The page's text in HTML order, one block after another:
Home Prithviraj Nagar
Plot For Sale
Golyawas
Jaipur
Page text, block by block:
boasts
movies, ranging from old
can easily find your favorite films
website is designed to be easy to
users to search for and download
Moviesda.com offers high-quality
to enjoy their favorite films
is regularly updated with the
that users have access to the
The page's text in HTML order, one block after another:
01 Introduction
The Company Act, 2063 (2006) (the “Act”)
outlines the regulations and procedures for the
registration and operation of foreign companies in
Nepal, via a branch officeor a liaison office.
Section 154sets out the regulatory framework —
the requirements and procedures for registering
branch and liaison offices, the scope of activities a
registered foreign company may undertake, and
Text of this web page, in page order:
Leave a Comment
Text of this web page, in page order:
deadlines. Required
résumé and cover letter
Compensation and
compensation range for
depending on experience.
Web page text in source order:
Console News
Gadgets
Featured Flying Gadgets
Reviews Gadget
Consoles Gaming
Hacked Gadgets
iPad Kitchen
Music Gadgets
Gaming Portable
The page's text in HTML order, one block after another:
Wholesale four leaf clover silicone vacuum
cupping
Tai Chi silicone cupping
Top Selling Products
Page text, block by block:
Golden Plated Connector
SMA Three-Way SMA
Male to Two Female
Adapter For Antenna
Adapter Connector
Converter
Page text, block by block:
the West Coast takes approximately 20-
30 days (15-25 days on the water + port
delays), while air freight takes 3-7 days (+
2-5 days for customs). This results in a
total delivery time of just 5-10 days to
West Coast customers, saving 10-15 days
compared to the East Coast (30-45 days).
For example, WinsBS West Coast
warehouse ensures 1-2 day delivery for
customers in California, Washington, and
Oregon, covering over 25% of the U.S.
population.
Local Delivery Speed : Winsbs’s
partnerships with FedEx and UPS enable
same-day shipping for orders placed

- [TASK TO COMPLETE] Give back all the records above exactly. Keep every word.

- [RESPONSE]
The page's text in HTML order, one block after another:
Home Prithviraj Nagar
Plot For Sale
Golyawas
Jaipur
Page text, block by block:
boasts
movies, ranging from old
can easily find your favorite films
website is designed to be easy to
users to search for and download
Moviesda.com offers high-quality
to enjoy their favorite films
is regularly updated with the
that users have access to the
The page's text in HTML order, one block after another:
01 Introduction
The Company Act, 2063 (2006) (the “Act”)
outlines the regulations and procedures for the
registration and operation of foreign companies in
Nepal, via a branch officeor a liaison office.
Section 154sets out the regulatory framework —
the requirements and procedures for registering
branch and liaison offices, the scope of activities a
registered foreign company may undertake, and
Text of this web page, in page order:
Leave a Comment
Text of this web page, in page order:
deadlines. Required
résumé and cover letter
Compensation and
compensation range for
depending on experience.
Web page text in source order:
Console News
Gadgets
Featured Flying Gadgets
Reviews Gadget
Consoles Gaming
Hacked Gadgets
iPad Kitchen
Music Gadgets
Gaming Portable
The page's text in HTML order, one block after another:
Wholesale four leaf clover silicone vacuum
cupping
Tai Chi silicone cupping
Top Selling Products
Page text, block by block:
Golden Plated Connector
SMA Three-Way SMA
Male to Two Female
Adapter For Antenna
Adapter Connector
Converter
Page text, block by block:
the West Coast takes approximately 20-
30 days (15-25 days on the water + port
delays), while air freight takes 3-7 days (+
2-5 days for customs). This results in a
total delivery time of just 5-10 days to
West Coast customers, saving 10-15 days
compared to the East Coast (30-45 days).
For example, WinsBS West Coast
warehouse ensures 1-2 day delivery for
customers in California, Washington, and
Oregon, covering over 25% of the U.S.
population.
Local Delivery Speed : Winsbs’s
partnerships with FedEx and UPS enable
same-day shipping for orders placed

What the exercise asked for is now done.